From the line containing "terrorism TGM Thailand theatre Theresa" down to the last line of the records below, give every line again without any change.
════════
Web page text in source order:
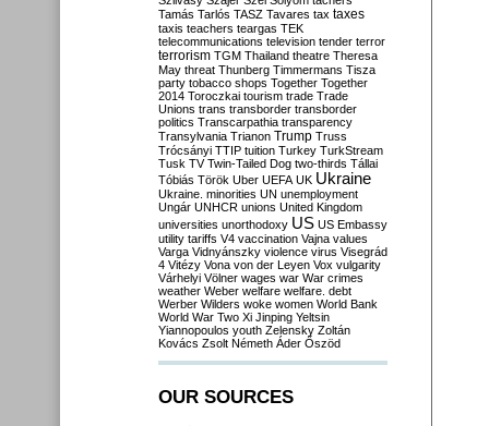
Tamás Tarlós TASZ Tavares tax taxes
taxis teachers teargas TEK
telecommunications television tender terror
terrorism TGM Thailand theatre Theresa
May threat Thunberg Timmermans Tisza
party tobacco shops Together Together
2014 Toroczkai tourism trade Trade
Unions trans transborder transborder
politics Transcarpathia transparency
Transylvania Trianon Trump Truss
Trócsányi TTIP tuition Turkey TurkStream
Tusk TV Twin-Tailed Dog two-thirds Tállai
Tóbiás Török Uber UEFA UK Ukraine
Ukraine. minorities UN unemployment
Ungár UNHCR unions United Kingdom
universities unorthodoxy US US Embassy
utility tariffs V4 vaccination Vajna values
Varga Vidnyánszky violence virus Visegrád
4 Vitézy Vona von der Leyen Vox vulgarity
Várhelyi Völner wages war War crimes
weather Weber welfare welfare. debt
Werber Wilders woke women World Bank
World War Two Xi Jinping Yeltsin
Yiannopoulos youth Zelensky Zoltán
Kovács Zsolt Németh Áder Őszöd
OUR SOURCES
════════
## TASK ANSWER
terrorism TGM Thailand theatre Theresa
May threat Thunberg Timmermans Tisza
party tobacco shops Together Together
2014 Toroczkai tourism trade Trade
Unions trans transborder transborder
politics Transcarpathia transparency
Transylvania Trianon Trump Truss
Trócsányi TTIP tuition Turkey TurkStream
Tusk TV Twin-Tailed Dog two-thirds Tállai
Tóbiás Török Uber UEFA UK Ukraine
Ukraine. minorities UN unemployment
Ungár UNHCR unions United Kingdom
universities unorthodoxy US US Embassy
utility tariffs V4 vaccination Vajna values
Varga Vidnyánszky violence virus Visegrád
4 Vitézy Vona von der Leyen Vox vulgarity
Várhelyi Völner wages war War crimes
weather Weber welfare welfare. debt
Werber Wilders woke women World Bank
World War Two Xi Jinping Yeltsin
Yiannopoulos youth Zelensky Zoltán
Kovács Zsolt Németh Áder Őszöd
OUR SOURCES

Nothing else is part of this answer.